On Monday, Nuon Chea’s attorneys filed an appeal against his detention, said his Cambodian lawyer, Son Arun.

“He wants to get out and his family wants him to get out,” Son Arun said Tuesday.

Skilbeck said the legal grounds for the appeal were rooted in the fact that his attorneys did not have adequate time to prepare for the detention hearing. The details of the appeal have not yet been made public.

Phat Pouv Seang, who is representing Ieng Thirith, could not be reached for comment Tuesday. He was barred from entering the home of Ieng Sary and Ieng Thirith during Monday morning’s police search. Skilbeck said he was not sure whether this was a violation of Cam­bodian law.

“It’s something we’re looking into, depending on the results of the search,” Skilbeck said.

Phat Pouv Seang has been a professor at the Royal University of Law and Economics since 1986, and has worked as a lawyer since 1997, according to the ECCC’s Defense Support Section.

He has been a legal consultant to the National Assembly Commis­sion on Legislation and Justice since 2004, according to the de­fense section.

Ieng Thirith, who has been charged with crimes against hu­man­ity, also selected British attorney Diana Ellis to represent her, according to the defense office.

Ellis became a member of the Bar of England and Wales in 1978, and in 2001 was appointed Queen’s Counsel, the highest distinction a British attorney can attain.

She represented defendant Ferd­inand Nahimana at the Inter­national Criminal Tribunal for Rwan­da, the first trial at an international tribunal to deal with the role of the media in perpetrating genocide, according to the defense section statement.

Ieng Sary’s Cambodian attorney, Ang Udom, worked as a criminal defense lawyer for the Cambodian Defender’s Project and Legal Aid of Cambodia from 1994 to 1997.

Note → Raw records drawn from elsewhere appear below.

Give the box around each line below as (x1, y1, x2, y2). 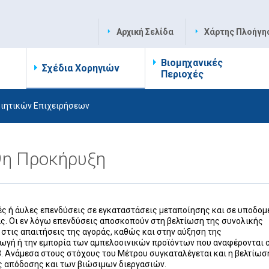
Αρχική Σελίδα (116, 27, 174, 37)
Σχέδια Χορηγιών (42, 62, 119, 74)
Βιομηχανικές (161, 57, 223, 68)
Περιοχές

He has run his own law firm since 1999 and in 1996 was appointed head of the Center for Social Development’s legal unit. He said he will resign from the CSD in order to devote himself to Ieng Sary’s defense.

Ieng Sary has shortlisted two foreign attorneys to act as co-counsel and a final selection is expected this week, according to the tribunal’s defense office.

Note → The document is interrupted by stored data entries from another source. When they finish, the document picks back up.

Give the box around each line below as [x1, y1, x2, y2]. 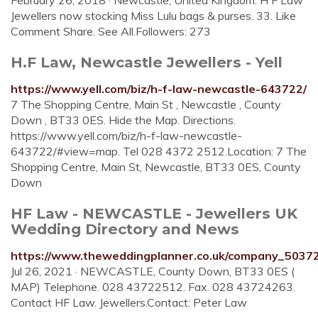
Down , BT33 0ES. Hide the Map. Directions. [11, 113, 236, 127]
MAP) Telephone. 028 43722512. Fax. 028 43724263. [11, 280, 295, 294]
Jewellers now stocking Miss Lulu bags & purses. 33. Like [11, 9, 296, 23]
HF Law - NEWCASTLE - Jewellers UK [11, 204, 297, 222]
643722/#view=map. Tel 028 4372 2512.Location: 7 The [11, 144, 307, 158]
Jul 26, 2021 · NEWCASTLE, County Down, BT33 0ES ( [11, 264, 295, 278]
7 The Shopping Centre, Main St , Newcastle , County [11, 97, 281, 111]
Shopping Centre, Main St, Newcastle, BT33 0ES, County [11, 160, 301, 174]
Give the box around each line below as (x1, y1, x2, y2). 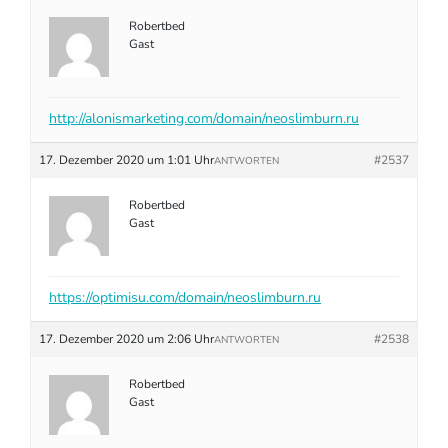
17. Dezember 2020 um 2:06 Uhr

Meanwhile, the contentious work of establishing a definitive factual record has begun.

Cambodians historically have not been sticklers for recording dates of birth, and Ieng Sary and Ieng Thirith appear to be no exception.

In their Tuesday statement, the ECCC’s co-investigating judges said Ieng Sary was born on Octo­ber 24, 1925 in Loeung Va village in Vietnam’s Travinh district, in the part of southern Vietnam Cambo­dians call Kampuchea Krom.

However, Ieng Sary’s service passport from China, issued in 1979, says he was born on January 1, 1930 in Beijing.

A Cambodian diplomatic passport, issued in December 1996, also says Ieng Sary was born on Jan­uary 1, 1930, but in Cambodia’s Prey Veng province. “The question is when is he telling the truth,” DC-Cam Director Youk Chhang said.

According to the co-investigating judges Ieng Thirith, alias Phea, was born in 1932 in Battambang province. As for her exact date of birth, Youk Chhang said, “Nobody knows for sure.”